Основания морали - страница 21
Если умственно неразвитый человек счастлив, смотря телевизор, но чувствует себя несчастным, читая Платона, Милля или Дж. Мура, будет жестоко и даже просто глупо заставлять его читать только потому, что, по вашему убеждению, такая литература способна осчастливить гения. Вряд ли будет более «нравственно», если обычный человек станет мучить или изнурять себя чтением высокоинтеллектуальных книг вместо детективов (при условии что эти последние доставляют ему настоящее удовольствие). Нравственную жизнь не следует смешивать с интеллектуальной. Нравственная жизнь состоит в таком поведении, которое способствует обретению максимального долговременного счастья, доступного для данного конкретного человека, а также побуждает его сотрудничать с другими в меру отпущенных ему возможностей; ее нельзя понимать как следование некоему абстрактно гипотетическому «долженствованию».
Однако этот криптоснобистский стандарт вновь и вновь выдвигается теоретиками этики. На одной из многих фаз своей эволюции в качестве такого теоретика Бертран Рассел однажды привел платоновское сравнение с жизнью устрицы, получающей удовольствие безо всякого знания. Представьте несознаваемое удовольствие, столь сильное и долгое, сколь вам угодно, и подумайте: выберете вы его? Сантаяна ответил: «Здесь английский читатель, как и краснеющий греческий мальчик, наверное, должен инстинктивно ответить: нет! Это argumentum ad hominem (а в этике других доводов не бывает); но человек, дающий желаемый ответ, дает его не потому, что ответ самоочевиден (это не так), а потому, что он человек нужного типа. Перспектива уподобиться устрице шокирует его. Однако неизменное удовольствие, без памяти или рефлексии, без изнурительного смешения разнородных образов – это именно то, что считает благом мистик, сластолюбец, а возможно, и устрица… Если люди не в силах представить, как можно удовлетвориться чистым удовольствием в качестве конечной цели, значит, таково требование их воображения, или, лучше сказать, это результат того, что ими владеет воображение исключительно человеческого свойства»>10.

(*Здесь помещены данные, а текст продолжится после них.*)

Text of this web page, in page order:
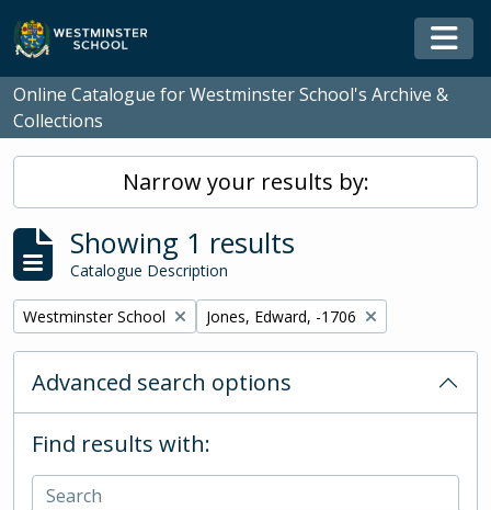
Skip to main content
Online Catalogue for Westminster School's Archive &
Collections
Narrow your results by:
Showing 1 results
Catalogue Description
Remove filter:
Westminster School Remove filter:
Jones, Edward, -1706
Advanced search options
Find results with:
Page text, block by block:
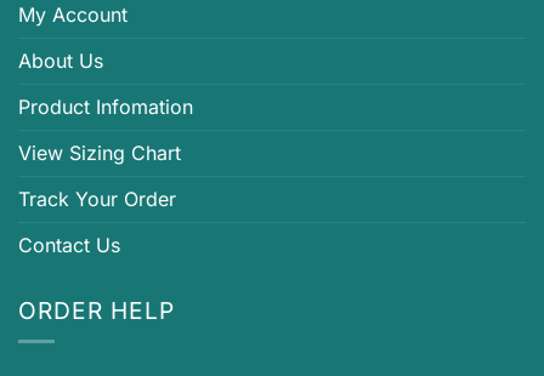
My Account
About Us
Product Infomation
View Sizing Chart
Track Your Order
Contact Us
ORDER HELP

Давайте продолжим рассуждение Сантаяны чуть дальше. Допустим, теоретик этики спрашивает: «Представьте, что вы можете получить больше удовольствия (и немедленно, и в долгосрочной перспективе) от пьес Шекспира, чем получаете сейчас, но при этом никогда не будете их читать, смотреть или слушать и не будете иметь о них вообще никакого представления. Согласны вы на такое удовольствие?» Любой поклонник Шекспира почти наверняка ответит отрицательно. Но разве его ответ не будет объясняться тем, что он просто не в силах представить такую гипотетическую возможность, не способен вообразить себя получающим удовольствие от Шекспира без чтения или лицезрения его пьес? Удовольствие вряд ли можно помыслить как чистую абстракцию, т. е. отдельно от конкретного удовольствия.
Тут антигедонист может с торжеством сказать: если люди отказываются заменять один вид удовольствия другим видом или одно качество удовольствия другим качеством, значит, у них есть еще какой-то критерий оценки помимо «количества». На это следует возразить, что критерий, который он применяет к конкретным интеллектуальным, или «возвышенным», удовольствиям, с таким же успехом можно применить и к конкретным чувственным, плотским, или «низким», удовольствиям. Зададим вопрос сластолюбцу: «Представь, что каким-то образом ты сможешь получить больше удовольствия, чем получил бы от соития с самой соблазнительной женщиной в мире, но только без физического сношения. Захотел бы ты иметь это более сильное, но нечувственное удовольствие?». Любой сластолюбец почти наверняка ответит решительным отказом, и по той же самой причине, что наш поклонник Шекспира. Люди не способны вообразить совершенно абстрактное удовольствие или поверить в его возможность; их представлению доступны только конкретные удовольствия.